_TASK_: If a line below contains the string "approval", copy it out.
_____
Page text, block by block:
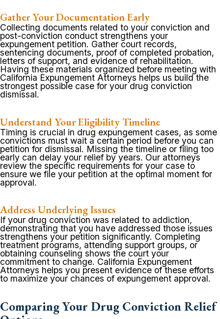
Gather Your Documentation Early
Collecting documents related to your conviction and
post-conviction conduct strengthens your
expungement petition. Gather court records,
sentencing documents, proof of completed probation,
letters of support, and evidence of rehabilitation.
Having these materials organized before meeting with
California Expungement Attorneys helps us build the
strongest possible case for your drug conviction
dismissal.
Understand Your Eligibility Timeline
Timing is crucial in drug expungement cases, as some
convictions must wait a certain period before you can
petition for dismissal. Missing the timeline or filing too
early can delay your relief by years. Our attorneys
review the specific requirements for your case to
ensure we file your petition at the optimal moment for
approval.
Address Underlying Issues
If your drug conviction was related to addiction,
demonstrating that you have addressed those issues
strengthens your petition significantly. Completing
treatment programs, attending support groups, or
obtaining counseling shows the court your
commitment to change. California Expungement
Attorneys helps you present evidence of these efforts
to maximize your chances of expungement approval.
Comparing Your Drug Conviction Relief
_____
_SOLUTION TO THIS TASK_:
approval.
to maximize your chances of expungement approval.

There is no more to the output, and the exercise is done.